• [Work to complete]: Each entry below should be given again exactly; the pictures stay out.

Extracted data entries
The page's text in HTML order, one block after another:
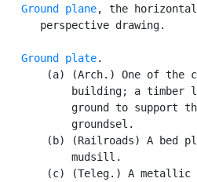
Ground plane, the
      perspective drawing.
Ground plate.
(a) (Arch.) One of the
building; a timber
ground to support
           groundsel.
(b) (Railroads) A bed
           mudsill.
(c) (Teleg.) A
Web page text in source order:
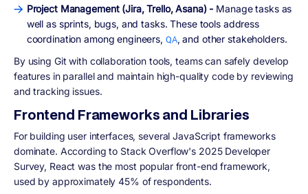
Project Management (Jira, Trello, Asana) - Manage tasks as
well as sprints, bugs, and tasks. These tools address
coordination among engineers, QA, and other stakeholders.
By using Git with collaboration tools, teams can safely develop
features in parallel and maintain high-quality code by reviewing
and tracking issues.
Frontend Frameworks and Libraries
For building user interfaces, several JavaScript frameworks
dominate. According to Stack Overflow's 2025 Developer
Survey, React was the most popular front-end framework,
used by approximately 45% of respondents.
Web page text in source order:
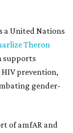
a United Nations
Theron
supports
prevention,
gender-
of amfAR and
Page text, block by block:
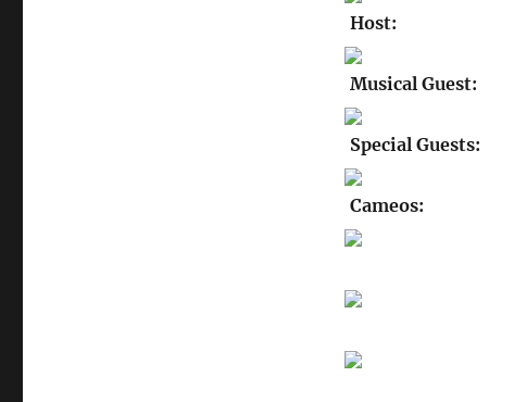
Host:
Musical Guest:
Special Guests:
Cameos:
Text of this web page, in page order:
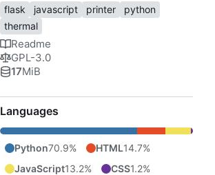
flask javascript printer
python
thermal
Readme
GPL-3.0
17MiB
Languages
Python70.9% HTML14.7%
JavaScript13.2% CSS1.2%
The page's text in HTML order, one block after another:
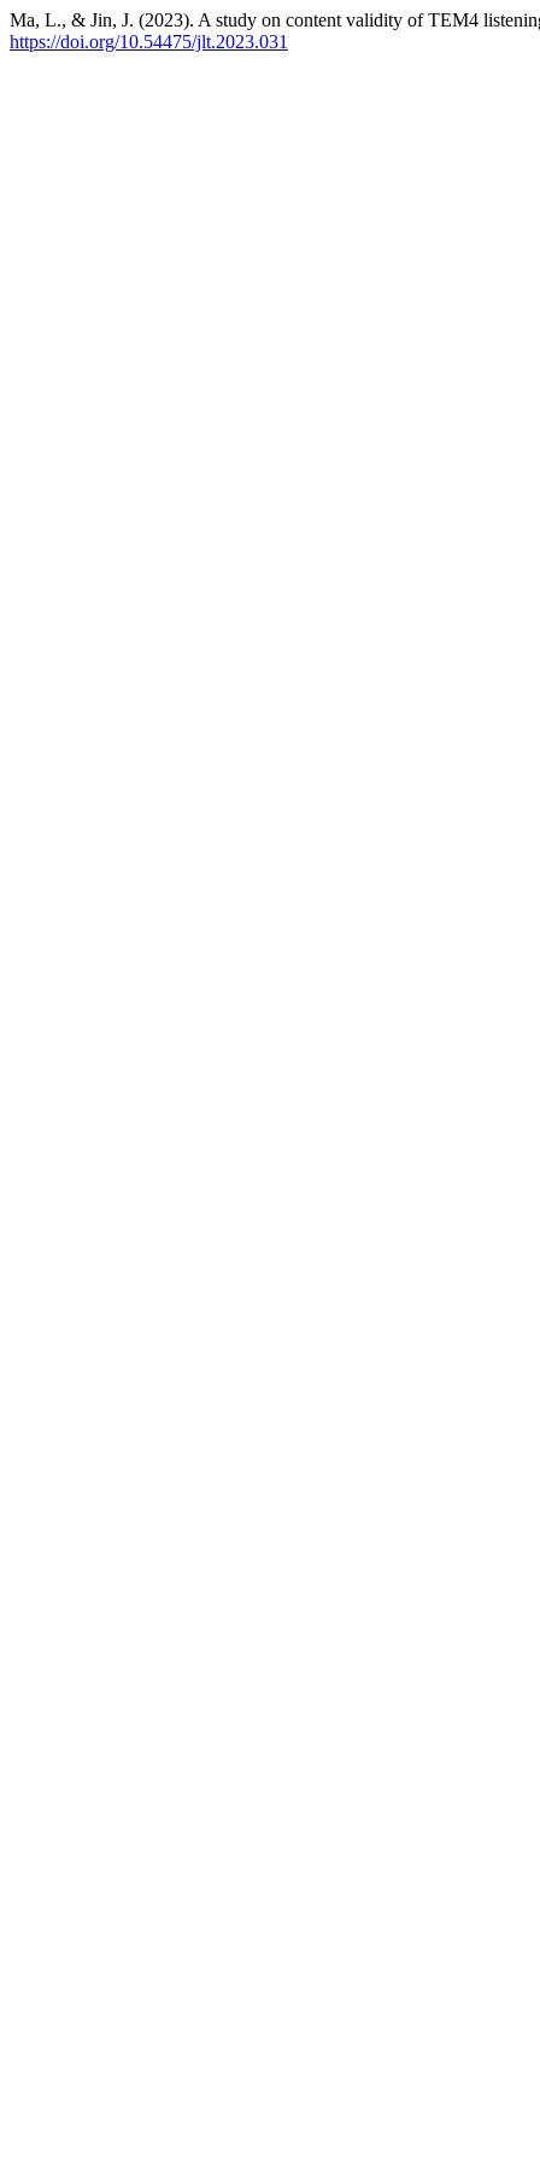
Ma, L., & Jin, J. (2023). A study on content validity of TEM4
https://doi.org/10.54475/jlt.2023.031
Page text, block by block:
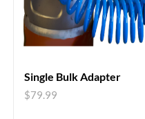
Single Bulk Adapter
$79.99
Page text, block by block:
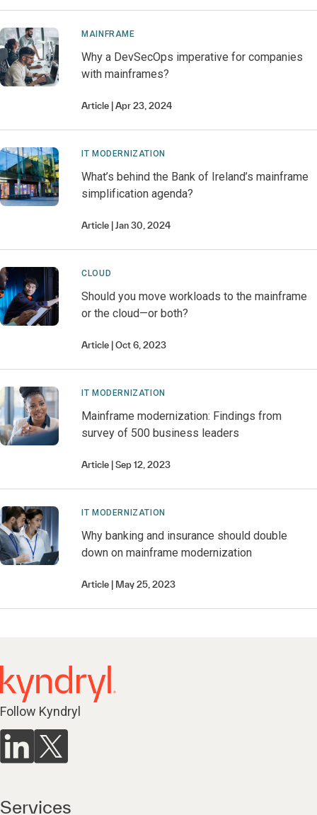
MAINFRAME
Why a DevSecOps imperative for companies
with mainframes?
Article Apr 23, 2024
IT MODERNIZATION
What’s behind the Bank of Ireland’s mainframe
simplification agenda?
Article Jan 30, 2024
CLOUD
Should you move workloads to the mainframe
or the cloud—or both?
Article Oct 6, 2023
IT MODERNIZATION
Mainframe modernization: Findings from
survey of 500 business leaders
Article Sep 12, 2023
IT MODERNIZATION
Why banking and insurance should double
down on mainframe modernization
Article May 25, 2023
Follow Kyndryl
Services
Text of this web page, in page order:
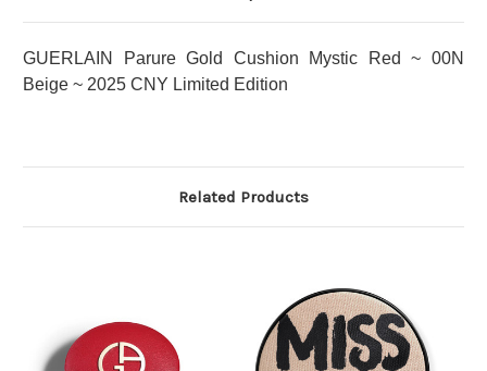
GUERLAIN Parure Gold Cushion Mystic Red ~ 00N
Beige ~ 2025 CNY Limited Edition
Related Products
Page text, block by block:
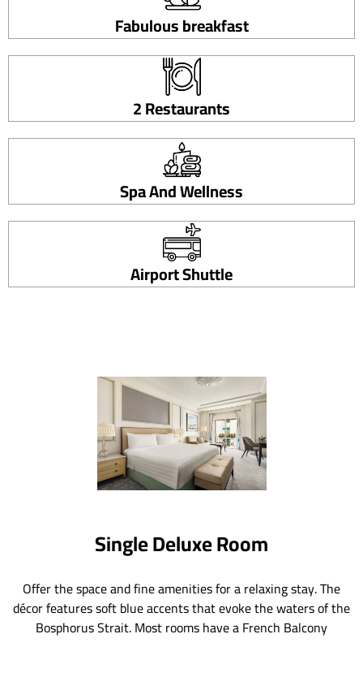
Fabulous breakfast
2 Restaurants
Spa And Wellness
Airport Shuttle
Single Deluxe Room
Offer the space and fine amenities for a relaxing stay. The
décor features soft blue accents that evoke the waters of the
Bosphorus Strait. Most rooms have a French Balcony
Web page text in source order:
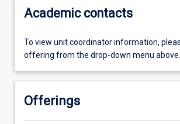
Academic contacts
To view unit coordinator information,
offering from the drop-down menu above.
Offerings
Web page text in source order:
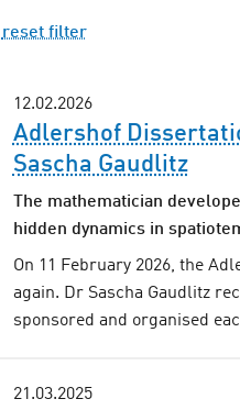
reset filter
12.02.2026
Adlershof
Sascha Gaudlitz
The mathematician
hidden dynamics in
On 11 February 2026, the
again. Dr Sascha Gaudlitz
sponsored and organised
21.03.2025
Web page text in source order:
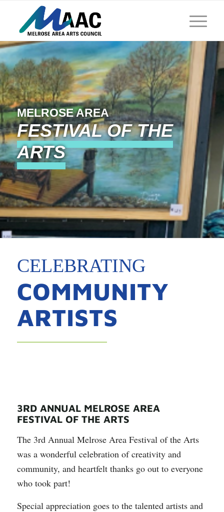
MELROSE AREA
FESTIVAL OF THE
ARTS
CELEBRATING
COMMUNITY
ARTISTS
3RD ANNUAL MELROSE AREA
FESTIVAL OF THE ARTS
The 3rd Annual Melrose Area Festival of the Arts
was a wonderful celebration of creativity and
community, and heartfelt thanks go out to everyone
who took part!
Special appreciation goes to the talented artists and
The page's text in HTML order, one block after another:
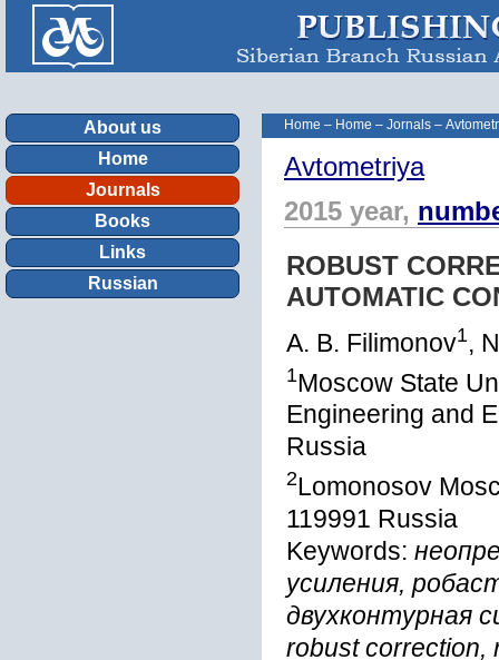
About us
Home
Journals
Books
Links
Russian
Home – Home – Jornals –
Avtometriya
2015 year,
ROBUST
AUTOMATIC
A. B. Filimonov1,
1Moscow State
Engineering and
Russia
2Lomonosov
119991 Russia
Keywords:
усиления,
двухконтурная
robust correction,
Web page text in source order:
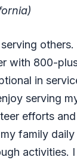
with 800-
in
serving
efforts
family
activities.
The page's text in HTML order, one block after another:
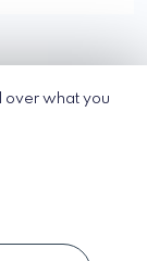
over what you
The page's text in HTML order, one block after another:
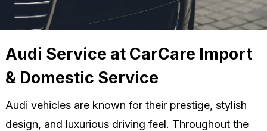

• [Finished exercise]:
The page's text in HTML order, one block after another:
Ground plane, the
      perspective drawing.
Ground plate.
(a) (Arch.) One of the
building; a timber
ground to support
           groundsel.
(b) (Railroads) A bed
           mudsill.
(c) (Teleg.) A
Web page text in source order:
Project Management (Jira, Trello, Asana) - Manage tasks as
well as sprints, bugs, and tasks. These tools address
coordination among engineers, QA, and other stakeholders.
By using Git with collaboration tools, teams can safely develop
features in parallel and maintain high-quality code by reviewing
and tracking issues.
Frontend Frameworks and Libraries
For building user interfaces, several JavaScript frameworks
dominate. According to Stack Overflow's 2025 Developer
Survey, React was the most popular front-end framework,
used by approximately 45% of respondents.
Web page text in source order:
a United Nations
Theron
supports
prevention,
gender-
of amfAR and
Page text, block by block:
Host:
Musical Guest:
Special Guests:
Cameos:
Text of this web page, in page order:
flask javascript printer
python
thermal
Readme
GPL-3.0
17MiB
Languages
Python70.9% HTML14.7%
JavaScript13.2% CSS1.2%
The page's text in HTML order, one block after another:
Ma, L., & Jin, J. (2023). A study on content validity of TEM4
https://doi.org/10.54475/jlt.2023.031
Page text, block by block:
Single Bulk Adapter
$79.99
Page text, block by block:
MAINFRAME
Why a DevSecOps imperative for companies
with mainframes?
Article Apr 23, 2024
IT MODERNIZATION
What’s behind the Bank of Ireland’s mainframe
simplification agenda?
Article Jan 30, 2024
CLOUD
Should you move workloads to the mainframe
or the cloud—or both?
Article Oct 6, 2023
IT MODERNIZATION
Mainframe modernization: Findings from
survey of 500 business leaders
Article Sep 12, 2023
IT MODERNIZATION
Why banking and insurance should double
down on mainframe modernization
Article May 25, 2023
Follow Kyndryl
Services
Text of this web page, in page order:
GUERLAIN Parure Gold Cushion Mystic Red ~ 00N
Beige ~ 2025 CNY Limited Edition
Related Products
Page text, block by block:
Fabulous breakfast
2 Restaurants
Spa And Wellness
Airport Shuttle
Single Deluxe Room
Offer the space and fine amenities for a relaxing stay. The
décor features soft blue accents that evoke the waters of the
Bosphorus Strait. Most rooms have a French Balcony
Web page text in source order:
Academic contacts
To view unit coordinator information,
offering from the drop-down menu above.
Offerings
Web page text in source order:
reset filter
12.02.2026
Adlershof
Sascha Gaudlitz
The mathematician
hidden dynamics in
On 11 February 2026, the
again. Dr Sascha Gaudlitz
sponsored and organised
21.03.2025
Web page text in source order:
MELROSE AREA
FESTIVAL OF THE
ARTS
CELEBRATING
COMMUNITY
ARTISTS
3RD ANNUAL MELROSE AREA
FESTIVAL OF THE ARTS
The 3rd Annual Melrose Area Festival of the Arts
was a wonderful celebration of creativity and
community, and heartfelt thanks go out to everyone
who took part!
Special appreciation goes to the talented artists and
The page's text in HTML order, one block after another:
About us
Home
Journals
Books
Links
Russian
Home – Home – Jornals –
Avtometriya
2015 year,
ROBUST
AUTOMATIC
A. B. Filimonov1,
1Moscow State
Engineering and
Russia
2Lomonosov
119991 Russia
Keywords:
усиления,
двухконтурная
robust correction,
Web page text in source order:
with 800-
in
serving
efforts
family
activities.
The page's text in HTML order, one block after another:
over what you
The page's text in HTML order, one block after another:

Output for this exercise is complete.